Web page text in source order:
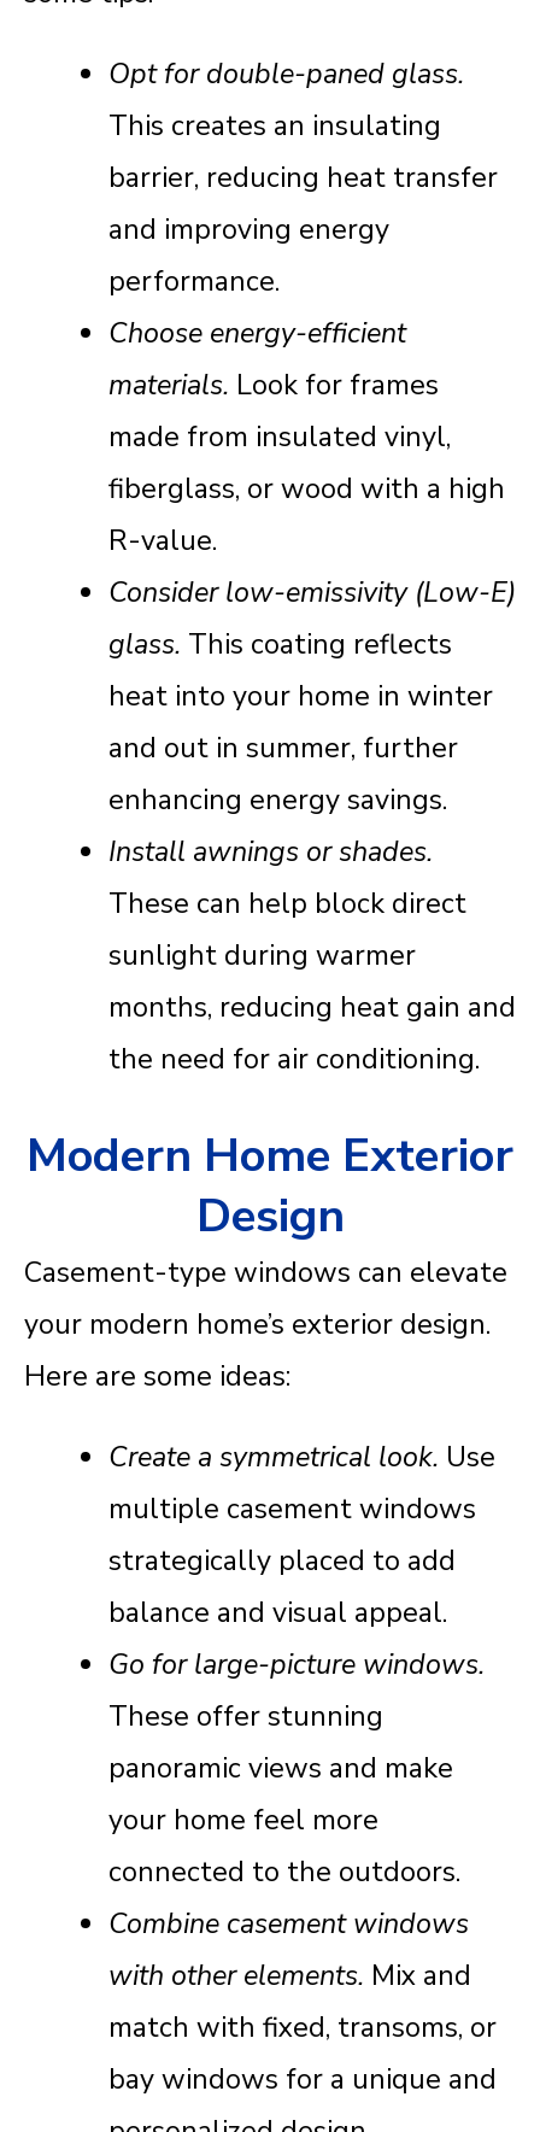
Opt for double-paned glass.
This creates an insulating
barrier, reducing heat transfer
and improving energy
performance.
Choose energy-efficient
materials. Look for frames
made from insulated vinyl,
fiberglass, or wood with a high
R-value.
Consider low-emissivity (Low-E)
glass. This coating reflects
heat into your home in winter
and out in summer, further
enhancing energy savings.
Install awnings or shades.
These can help block direct
sunlight during warmer
months, reducing heat gain and
the need for air conditioning.
Modern Home Exterior
Design
Casement-type windows can elevate
your modern home’s exterior design.
Here are some ideas:
Create a symmetrical look. Use
multiple casement windows
strategically placed to add
balance and visual appeal.
Go for large-picture windows.
These offer stunning
panoramic views and make
your home feel more
connected to the outdoors.
Combine casement windows
with other elements. Mix and
match with fixed, transoms, or
bay windows for a unique and
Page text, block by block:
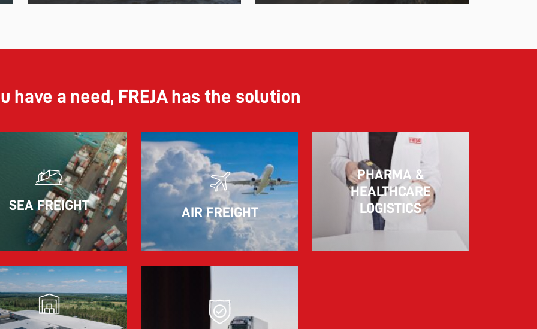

----------

* [PROBLEM REQUIREMENTS]
An exact transcript of the listing is needed, free of pictures.

* [OUTPUT]
Web page text in source order:
Opt for double-paned glass.
This creates an insulating
barrier, reducing heat transfer
and improving energy
performance.
Choose energy-efficient
materials. Look for frames
made from insulated vinyl,
fiberglass, or wood with a high
R-value.
Consider low-emissivity (Low-E)
glass. This coating reflects
heat into your home in winter
and out in summer, further
enhancing energy savings.
Install awnings or shades.
These can help block direct
sunlight during warmer
months, reducing heat gain and
the need for air conditioning.
Modern Home Exterior
Design
Casement-type windows can elevate
your modern home’s exterior design.
Here are some ideas:
Create a symmetrical look. Use
multiple casement windows
strategically placed to add
balance and visual appeal.
Go for large-picture windows.
These offer stunning
panoramic views and make
your home feel more
connected to the outdoors.
Combine casement windows
with other elements. Mix and
match with fixed, transoms, or
bay windows for a unique and
Page text, block by block:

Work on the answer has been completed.